== What is being asked ==
Repeat nothing but the lines below running from the one containing "[image: f11.png] (83, 74)" to the one containing "[image: f12.png] (83, 171)". Keep both end lines.

== Data records ==
== Segment start ==

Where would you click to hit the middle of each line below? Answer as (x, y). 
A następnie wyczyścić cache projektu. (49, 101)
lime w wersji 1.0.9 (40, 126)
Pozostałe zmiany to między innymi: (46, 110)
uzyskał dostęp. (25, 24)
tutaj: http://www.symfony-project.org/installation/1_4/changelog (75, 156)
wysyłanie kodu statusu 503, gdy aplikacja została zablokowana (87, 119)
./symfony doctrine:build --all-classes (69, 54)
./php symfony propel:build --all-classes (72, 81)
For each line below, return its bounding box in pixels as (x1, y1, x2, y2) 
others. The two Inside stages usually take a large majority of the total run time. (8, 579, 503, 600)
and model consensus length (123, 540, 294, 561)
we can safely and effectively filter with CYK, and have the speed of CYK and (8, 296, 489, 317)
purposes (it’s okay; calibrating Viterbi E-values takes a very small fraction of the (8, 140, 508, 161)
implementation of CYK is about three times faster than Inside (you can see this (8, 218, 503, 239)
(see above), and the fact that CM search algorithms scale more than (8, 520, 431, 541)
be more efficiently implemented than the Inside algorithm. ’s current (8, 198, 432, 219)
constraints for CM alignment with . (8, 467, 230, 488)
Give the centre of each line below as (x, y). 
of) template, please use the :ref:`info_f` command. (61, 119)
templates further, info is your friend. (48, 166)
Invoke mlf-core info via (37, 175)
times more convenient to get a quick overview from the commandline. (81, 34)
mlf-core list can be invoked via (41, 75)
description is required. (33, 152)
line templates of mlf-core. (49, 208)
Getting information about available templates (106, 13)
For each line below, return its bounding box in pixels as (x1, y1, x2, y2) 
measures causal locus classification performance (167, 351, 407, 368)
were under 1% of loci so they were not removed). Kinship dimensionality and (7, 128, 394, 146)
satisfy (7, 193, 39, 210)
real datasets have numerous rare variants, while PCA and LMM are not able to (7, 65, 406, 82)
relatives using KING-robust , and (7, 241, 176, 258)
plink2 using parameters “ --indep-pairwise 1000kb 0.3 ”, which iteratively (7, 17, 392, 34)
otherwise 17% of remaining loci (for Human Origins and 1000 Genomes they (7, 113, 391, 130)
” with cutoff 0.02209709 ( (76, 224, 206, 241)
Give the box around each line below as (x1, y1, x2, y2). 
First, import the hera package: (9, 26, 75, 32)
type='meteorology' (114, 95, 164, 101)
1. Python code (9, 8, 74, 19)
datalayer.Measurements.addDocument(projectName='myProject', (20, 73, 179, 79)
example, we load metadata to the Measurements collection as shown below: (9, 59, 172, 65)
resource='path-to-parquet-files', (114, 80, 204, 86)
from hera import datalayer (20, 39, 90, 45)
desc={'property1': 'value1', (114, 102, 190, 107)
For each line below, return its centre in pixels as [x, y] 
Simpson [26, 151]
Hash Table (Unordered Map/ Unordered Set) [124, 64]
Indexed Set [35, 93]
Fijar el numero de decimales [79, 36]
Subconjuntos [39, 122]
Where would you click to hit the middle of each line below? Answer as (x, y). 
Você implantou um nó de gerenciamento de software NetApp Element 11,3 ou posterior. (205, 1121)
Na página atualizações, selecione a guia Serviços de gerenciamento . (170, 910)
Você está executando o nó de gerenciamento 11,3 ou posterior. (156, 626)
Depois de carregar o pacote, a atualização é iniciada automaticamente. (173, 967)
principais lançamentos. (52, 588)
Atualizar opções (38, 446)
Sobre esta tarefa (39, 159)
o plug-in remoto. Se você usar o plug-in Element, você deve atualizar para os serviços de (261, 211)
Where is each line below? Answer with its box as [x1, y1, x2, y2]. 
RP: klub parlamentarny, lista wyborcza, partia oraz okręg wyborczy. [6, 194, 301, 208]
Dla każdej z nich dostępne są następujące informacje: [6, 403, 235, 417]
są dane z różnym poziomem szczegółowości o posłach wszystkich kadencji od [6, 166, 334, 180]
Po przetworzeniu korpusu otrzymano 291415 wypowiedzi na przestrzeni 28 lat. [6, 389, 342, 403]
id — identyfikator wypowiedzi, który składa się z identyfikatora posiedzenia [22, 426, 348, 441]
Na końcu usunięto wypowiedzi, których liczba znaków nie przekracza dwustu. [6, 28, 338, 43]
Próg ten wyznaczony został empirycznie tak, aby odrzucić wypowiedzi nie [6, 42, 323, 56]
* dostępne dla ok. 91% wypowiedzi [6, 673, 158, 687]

== Segment end ==
== Segment start ==

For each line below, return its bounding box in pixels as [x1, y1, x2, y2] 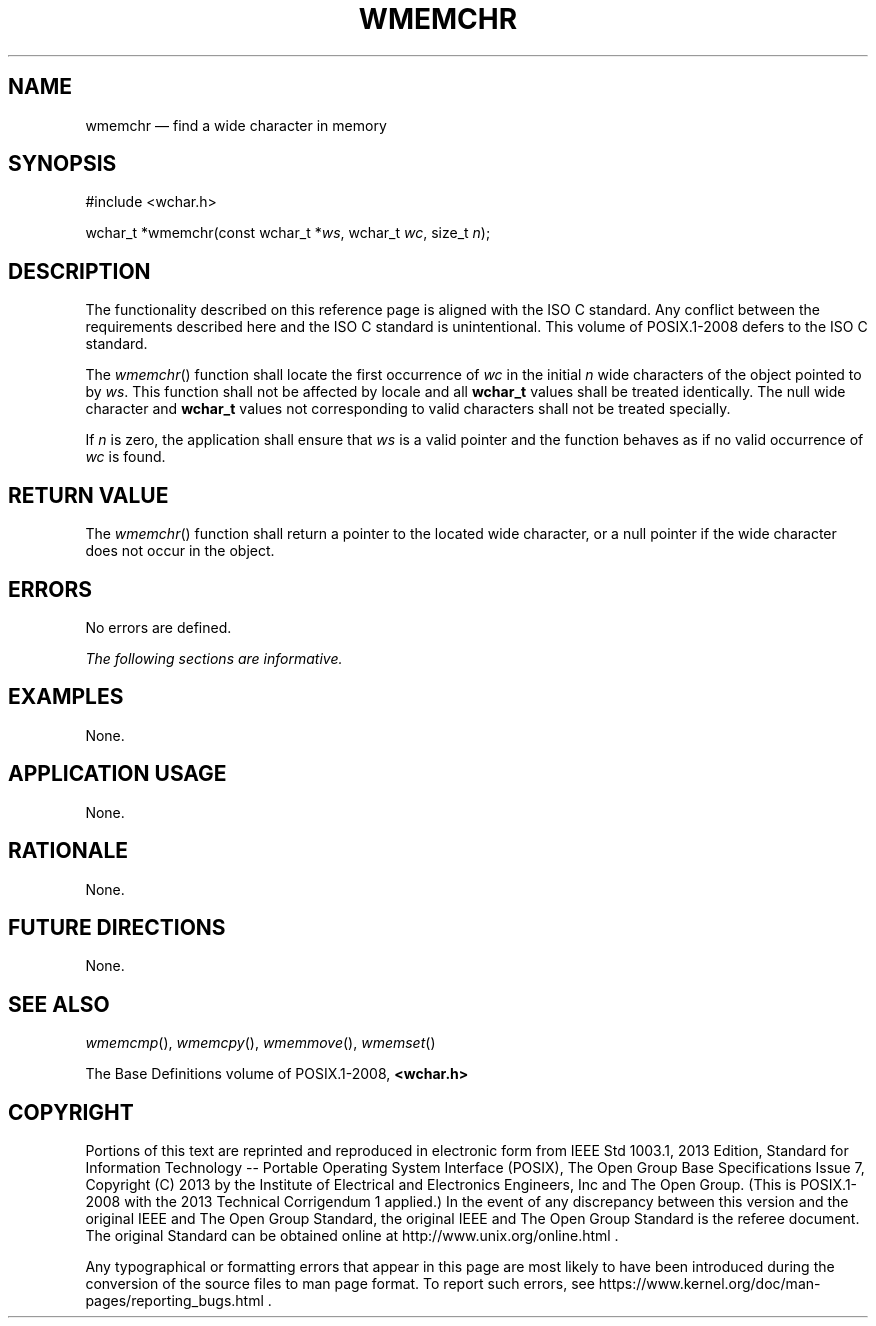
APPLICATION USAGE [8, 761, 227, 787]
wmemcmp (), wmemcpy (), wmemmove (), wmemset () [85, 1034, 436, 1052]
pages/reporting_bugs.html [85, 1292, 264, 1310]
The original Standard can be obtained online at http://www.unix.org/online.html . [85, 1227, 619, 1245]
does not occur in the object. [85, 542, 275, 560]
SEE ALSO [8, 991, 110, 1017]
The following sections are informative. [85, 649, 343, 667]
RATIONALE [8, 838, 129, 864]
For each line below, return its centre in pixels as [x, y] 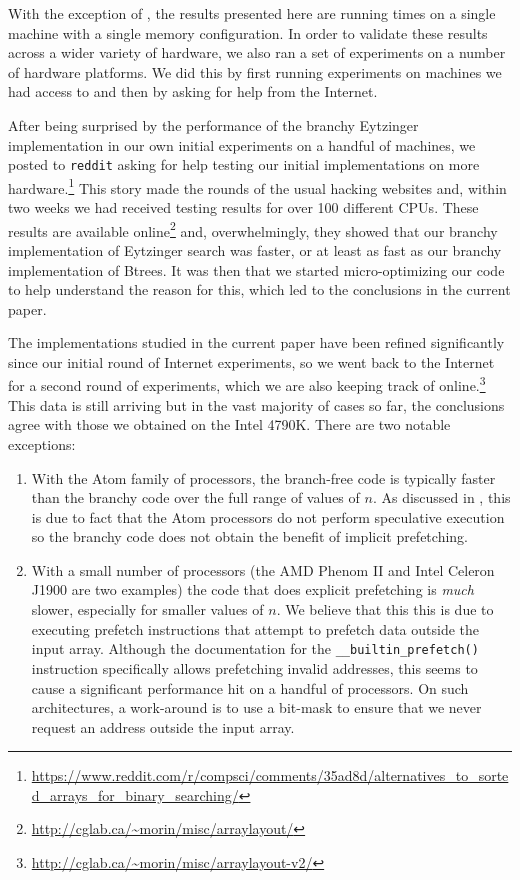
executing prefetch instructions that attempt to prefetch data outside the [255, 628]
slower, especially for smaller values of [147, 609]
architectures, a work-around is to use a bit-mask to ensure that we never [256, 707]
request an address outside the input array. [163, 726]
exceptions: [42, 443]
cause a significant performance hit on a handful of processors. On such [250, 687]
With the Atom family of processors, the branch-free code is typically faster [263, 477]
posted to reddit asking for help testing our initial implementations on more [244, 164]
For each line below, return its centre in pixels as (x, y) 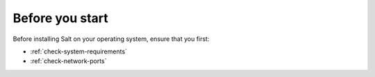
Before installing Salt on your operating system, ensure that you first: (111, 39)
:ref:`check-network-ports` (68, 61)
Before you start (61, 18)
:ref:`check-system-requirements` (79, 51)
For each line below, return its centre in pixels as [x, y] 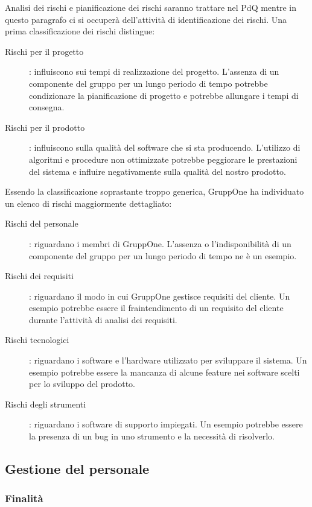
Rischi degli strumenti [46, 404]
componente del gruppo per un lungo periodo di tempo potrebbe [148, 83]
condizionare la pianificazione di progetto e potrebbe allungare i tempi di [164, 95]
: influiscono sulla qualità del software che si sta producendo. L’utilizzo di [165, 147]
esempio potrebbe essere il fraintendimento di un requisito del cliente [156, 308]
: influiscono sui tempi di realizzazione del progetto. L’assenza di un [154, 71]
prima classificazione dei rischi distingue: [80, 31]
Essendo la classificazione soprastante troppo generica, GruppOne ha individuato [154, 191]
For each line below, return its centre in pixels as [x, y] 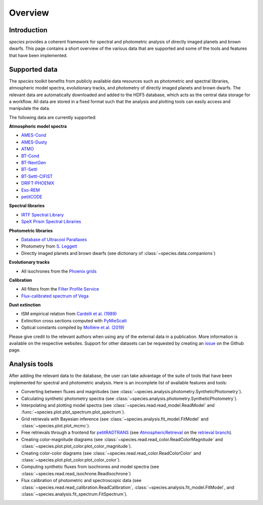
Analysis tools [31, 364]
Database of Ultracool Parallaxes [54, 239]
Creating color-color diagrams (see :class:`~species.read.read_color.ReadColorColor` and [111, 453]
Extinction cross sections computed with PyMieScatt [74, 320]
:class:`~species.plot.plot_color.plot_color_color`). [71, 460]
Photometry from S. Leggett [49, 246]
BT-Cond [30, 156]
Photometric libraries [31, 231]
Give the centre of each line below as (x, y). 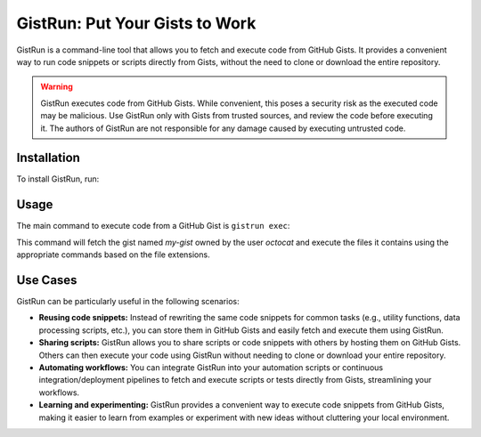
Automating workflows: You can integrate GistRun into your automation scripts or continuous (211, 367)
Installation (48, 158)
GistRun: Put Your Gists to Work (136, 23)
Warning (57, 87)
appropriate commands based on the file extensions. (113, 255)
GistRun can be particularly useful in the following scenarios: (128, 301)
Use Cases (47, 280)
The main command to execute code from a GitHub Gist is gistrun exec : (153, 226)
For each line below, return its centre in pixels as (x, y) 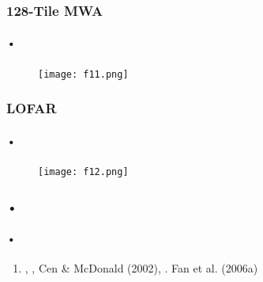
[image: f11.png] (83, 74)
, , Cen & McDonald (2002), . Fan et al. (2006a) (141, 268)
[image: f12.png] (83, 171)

== Segment end ==

== Completed exercise ==
[image: f11.png] (83, 74)
, , Cen & McDonald (2002), . Fan et al. (2006a) (141, 268)
[image: f12.png] (83, 171)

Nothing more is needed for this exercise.